Data provided Block Start

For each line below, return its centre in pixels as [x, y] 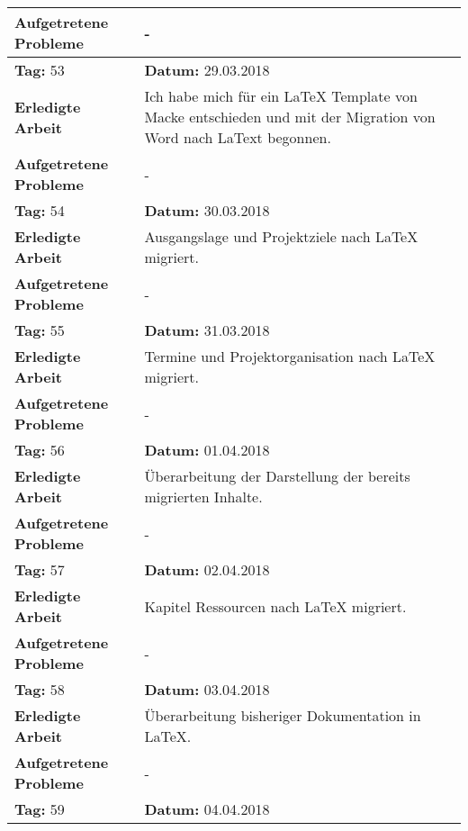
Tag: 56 [40, 450]
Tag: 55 [40, 330]
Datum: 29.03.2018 [207, 70]
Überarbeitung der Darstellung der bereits [277, 476]
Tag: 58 [40, 689]
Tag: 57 [40, 569]
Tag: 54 [40, 210]
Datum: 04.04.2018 [207, 809]
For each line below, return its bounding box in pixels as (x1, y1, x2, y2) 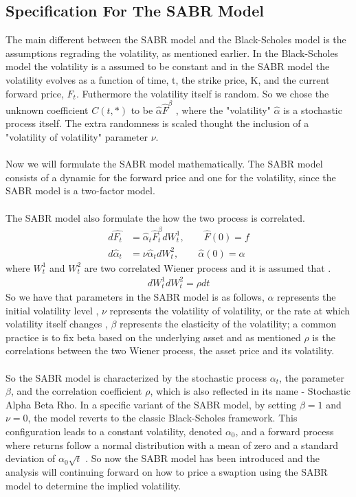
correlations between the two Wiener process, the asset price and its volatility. (5, 343, 335, 358)
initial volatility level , (5, 303, 99, 317)
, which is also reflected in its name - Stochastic (150, 384, 351, 398)
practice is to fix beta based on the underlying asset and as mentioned (5, 330, 301, 344)
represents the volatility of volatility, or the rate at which (109, 303, 351, 317)
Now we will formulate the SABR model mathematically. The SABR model (5, 157, 323, 171)
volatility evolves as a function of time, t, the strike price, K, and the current (5, 72, 330, 86)
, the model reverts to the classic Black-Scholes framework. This (27, 411, 298, 425)

Data provided Block End

Only one stretch of the entries above is wanted: the lines from the one containing "correlations between the" through the one containing "represents the volatility". Please reproduce it exactly.

correlations between the two Wiener process, the asset price and its volatility. (5, 343, 335, 358)
initial volatility level , (5, 303, 99, 317)
, which is also reflected in its name - Stochastic (150, 384, 351, 398)
practice is to fix beta based on the underlying asset and as mentioned (5, 330, 301, 344)
represents the volatility of volatility, or the rate at which (109, 303, 351, 317)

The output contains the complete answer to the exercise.